SASHA STONE: Diane Keaton Was One of a Kind.
Her career spanned over 60 films, and her range extended from screwball comedies like Play It Again, Sam, Sleeper, and Annie Hall to serious dramas like The Godfather I and II.
Woody Allen made her a star and captured her spirit in Annie Hall. The film is a loose sketch of her original name, Diane Hall, which she changed to Diane Keaton. How she transitioned from someone naive to someone more sophisticated and educated, ultimately leaving him behind. I’ve seen it so many times I could recite almost the entire movie by heart.
Speaking of which: Diane Keaton’s Best Roles from The Godfather to Annie Hall. Two guesses as to what the London Times considers her best role:
This is Keaton’s everything. Annie Hall is the star-making moment, when she erupted into the movie-going consciousness as a new and idealised, never-seen-before female protagonist. She was bookish, sporty, quirky, confident, nervous, open, reserved and prone, in moments of extreme anxiety, to staring at the ground and sighing in a singsong voice, “Oh well, la dee dah, la dee dah.” She dressed like Buster Keaton and was the perfect vehicle for Allen’s postmodern rom-com, a film that mish-mashed the French New Wave with Preston Sturges comedies and TV documentaries. She embodies the character and the film. The Oscar win for best actress was rarely more deserved.
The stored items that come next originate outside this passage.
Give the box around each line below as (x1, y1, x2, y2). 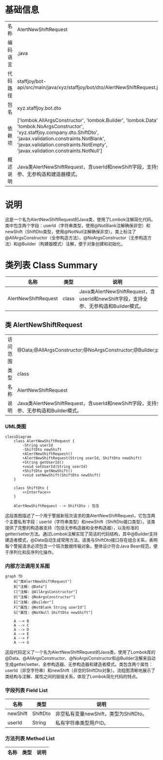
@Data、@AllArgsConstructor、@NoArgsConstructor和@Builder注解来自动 (5, 655, 156, 661)
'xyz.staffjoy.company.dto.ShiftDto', (17, 129, 99, 136)
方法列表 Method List (5, 735, 55, 742)
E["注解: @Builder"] (14, 600, 54, 605)
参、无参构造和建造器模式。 (17, 171, 81, 177)
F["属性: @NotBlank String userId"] (14, 605, 86, 610)
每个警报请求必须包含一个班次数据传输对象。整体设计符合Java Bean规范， (5, 543, 154, 549)
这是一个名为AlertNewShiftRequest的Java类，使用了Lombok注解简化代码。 (5, 216, 156, 222)
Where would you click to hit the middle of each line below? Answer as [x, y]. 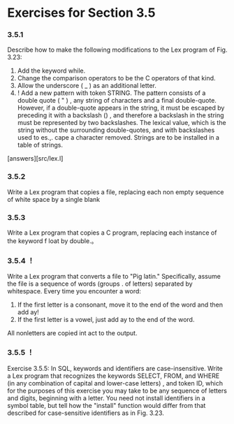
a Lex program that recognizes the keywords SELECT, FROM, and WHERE [114, 376]
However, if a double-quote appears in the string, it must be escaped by [121, 108]
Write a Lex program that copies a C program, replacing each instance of [112, 233]
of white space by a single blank [54, 199]
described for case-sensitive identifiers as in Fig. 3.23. [86, 413]
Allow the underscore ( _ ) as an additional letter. [87, 86]
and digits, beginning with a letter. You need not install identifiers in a [107, 398]
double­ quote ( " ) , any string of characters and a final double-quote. [117, 101]
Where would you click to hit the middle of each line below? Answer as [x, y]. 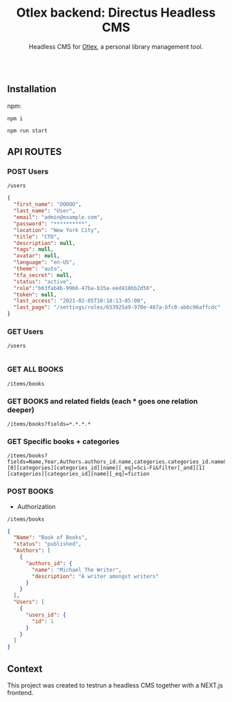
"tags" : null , [33, 250]
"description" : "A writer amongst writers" [95, 576]
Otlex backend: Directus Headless [116, 13]
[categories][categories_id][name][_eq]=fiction [78, 474]
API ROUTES [35, 152]
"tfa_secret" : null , [43, 275]
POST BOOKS [30, 492]
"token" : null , [35, 295]
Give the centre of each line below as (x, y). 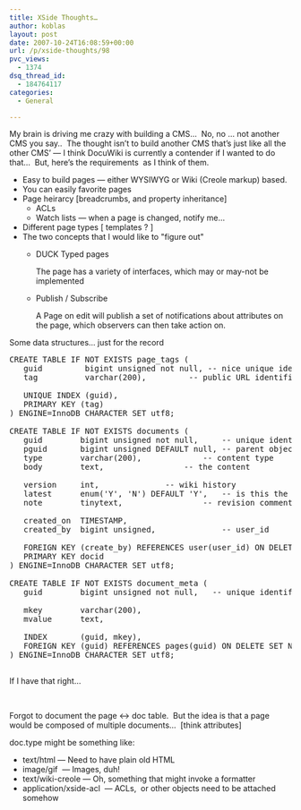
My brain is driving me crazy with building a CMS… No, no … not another (145, 134)
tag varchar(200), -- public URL (137, 378)
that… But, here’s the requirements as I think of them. (109, 163)
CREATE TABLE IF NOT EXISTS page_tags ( (99, 360)
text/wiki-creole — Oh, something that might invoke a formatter (139, 779)
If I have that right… (45, 681)
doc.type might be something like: (72, 743)
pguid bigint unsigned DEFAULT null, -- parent (144, 449)
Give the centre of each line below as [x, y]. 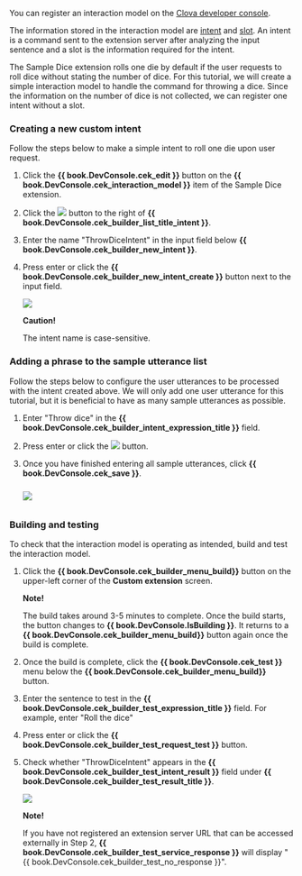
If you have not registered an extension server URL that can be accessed [158, 833]
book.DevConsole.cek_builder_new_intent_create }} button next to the [156, 277]
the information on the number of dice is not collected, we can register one [148, 96]
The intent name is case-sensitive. [86, 338]
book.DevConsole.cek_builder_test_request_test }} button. [135, 744]
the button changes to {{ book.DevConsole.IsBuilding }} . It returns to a [156, 625]
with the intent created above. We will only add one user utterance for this [146, 390]
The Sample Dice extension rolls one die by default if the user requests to [146, 67]
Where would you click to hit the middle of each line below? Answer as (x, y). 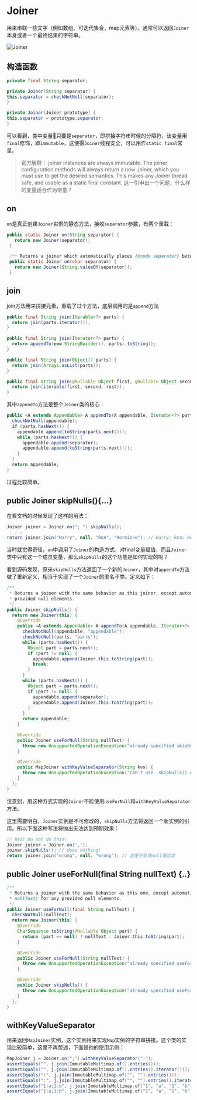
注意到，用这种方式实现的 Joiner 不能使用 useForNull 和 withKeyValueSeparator (98, 801)
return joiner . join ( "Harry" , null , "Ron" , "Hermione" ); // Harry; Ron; (96, 538)
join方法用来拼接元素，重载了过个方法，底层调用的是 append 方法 (83, 306)
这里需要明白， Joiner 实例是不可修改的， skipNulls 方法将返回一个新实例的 (96, 821)
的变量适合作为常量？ (46, 190)
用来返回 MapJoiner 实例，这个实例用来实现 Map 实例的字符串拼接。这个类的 (94, 1040)
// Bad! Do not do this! (37, 839)
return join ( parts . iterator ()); (51, 322)
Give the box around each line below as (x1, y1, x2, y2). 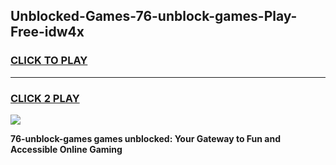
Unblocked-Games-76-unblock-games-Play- (10, 8, 298, 25)
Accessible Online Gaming (10, 143, 123, 155)
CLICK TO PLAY (10, 54, 88, 68)
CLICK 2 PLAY (10, 91, 80, 105)
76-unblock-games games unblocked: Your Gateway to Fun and (10, 132, 281, 144)
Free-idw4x (10, 24, 85, 41)
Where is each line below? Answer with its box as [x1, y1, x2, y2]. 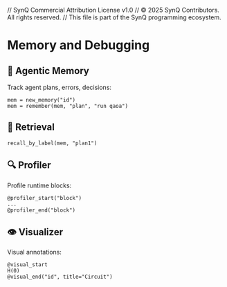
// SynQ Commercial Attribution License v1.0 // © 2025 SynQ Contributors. [7, 6, 220, 14]
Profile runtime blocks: [7, 181, 72, 189]
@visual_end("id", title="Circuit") [7, 273, 113, 281]
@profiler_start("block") [7, 194, 82, 201]
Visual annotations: [7, 248, 62, 257]
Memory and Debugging [7, 37, 150, 53]
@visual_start [7, 261, 48, 268]
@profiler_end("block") [7, 207, 76, 214]
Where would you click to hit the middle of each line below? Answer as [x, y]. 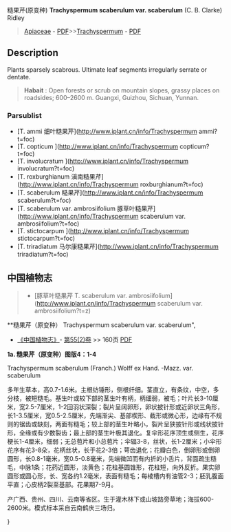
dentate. [19, 77]
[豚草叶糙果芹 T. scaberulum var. [80, 295]
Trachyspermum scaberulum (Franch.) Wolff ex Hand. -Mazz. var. [100, 368]
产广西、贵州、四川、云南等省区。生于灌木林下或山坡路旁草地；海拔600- [111, 499]
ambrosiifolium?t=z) [63, 311]
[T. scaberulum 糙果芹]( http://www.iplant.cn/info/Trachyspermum [110, 193]
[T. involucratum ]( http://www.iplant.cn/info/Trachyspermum [103, 161]
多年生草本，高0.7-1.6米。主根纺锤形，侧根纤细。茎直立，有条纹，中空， [110, 389]
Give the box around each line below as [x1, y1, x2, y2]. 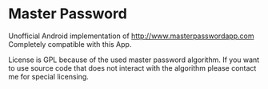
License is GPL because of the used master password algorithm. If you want [8, 55, 260, 64]
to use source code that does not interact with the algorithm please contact [8, 63, 257, 72]
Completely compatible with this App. [8, 39, 132, 48]
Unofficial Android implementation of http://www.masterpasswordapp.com [8, 31, 254, 41]
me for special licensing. [8, 72, 90, 81]
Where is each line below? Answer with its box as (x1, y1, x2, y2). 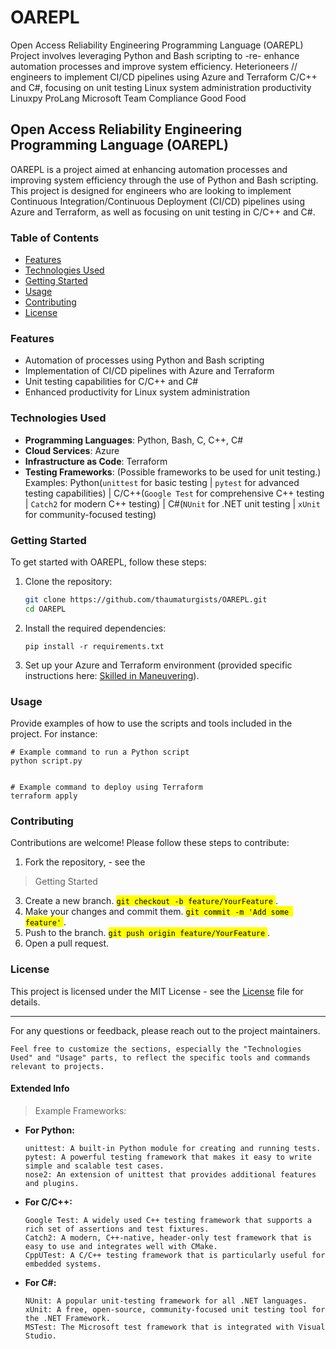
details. (10, 996, 41, 1008)
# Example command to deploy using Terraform (10, 782, 203, 792)
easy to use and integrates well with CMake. (24, 1241, 218, 1251)
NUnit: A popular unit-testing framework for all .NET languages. (24, 1296, 308, 1306)
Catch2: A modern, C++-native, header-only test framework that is (24, 1232, 312, 1243)
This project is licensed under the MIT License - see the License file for (10, 985, 304, 997)
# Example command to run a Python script (10, 747, 190, 757)
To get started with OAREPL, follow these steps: (10, 556, 207, 568)
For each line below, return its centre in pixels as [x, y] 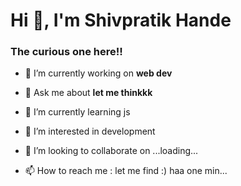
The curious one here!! [66, 52]
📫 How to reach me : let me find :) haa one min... [126, 171]
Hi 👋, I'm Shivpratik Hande [121, 20]
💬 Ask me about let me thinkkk [88, 93]
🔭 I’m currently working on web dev [98, 73]
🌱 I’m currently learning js [77, 112]
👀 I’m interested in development [90, 131]
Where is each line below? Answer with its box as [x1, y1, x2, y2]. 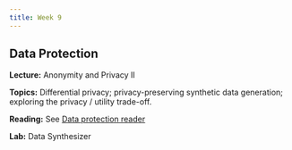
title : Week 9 [9, 12, 63, 22]
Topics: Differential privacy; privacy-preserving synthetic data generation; [9, 87, 284, 98]
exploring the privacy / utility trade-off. [9, 96, 152, 107]
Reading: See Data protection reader [9, 113, 146, 125]
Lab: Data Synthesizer [9, 131, 91, 142]
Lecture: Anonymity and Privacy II [9, 70, 136, 80]
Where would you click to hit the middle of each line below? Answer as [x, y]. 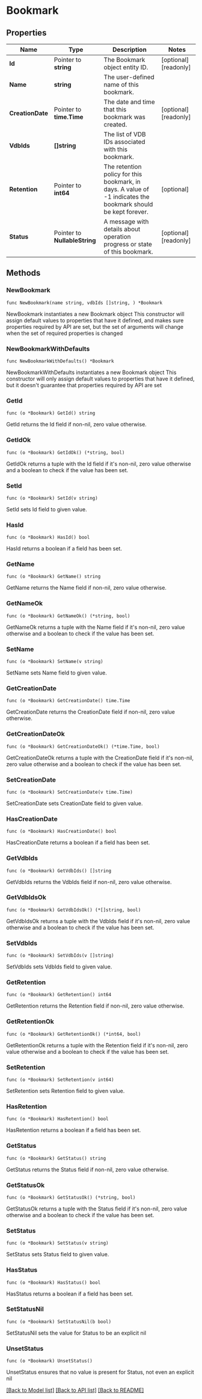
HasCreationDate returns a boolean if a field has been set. [78, 843]
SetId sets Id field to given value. [47, 509]
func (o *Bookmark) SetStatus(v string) [58, 1243]
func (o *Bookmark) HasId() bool [48, 537]
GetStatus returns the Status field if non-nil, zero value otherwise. [87, 1170]
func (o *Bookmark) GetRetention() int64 [59, 995]
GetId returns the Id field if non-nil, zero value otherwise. [77, 425]
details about [122, 229]

Despite Star Wars smashing box office records in 1977, it was beaten out for best picture at the Academy Awards by Annie Hall in large part due to the latter’s repeated showings on Z Channel, the movie-oriented L.A. cable TV channel, which was required viewing for everyone in the industry. As the Washington Post noted in 1988:
Most years around this time, at least one film gets a special Academy Awards push via home video. The practice started in 1977, when frequent showings of “Annie Hall” on the Z Channel — an all-movie cable channel broadcast only in Los Angeles and widely watched within the film industry — were deemed largely responsible for that movie’s Best Picture award.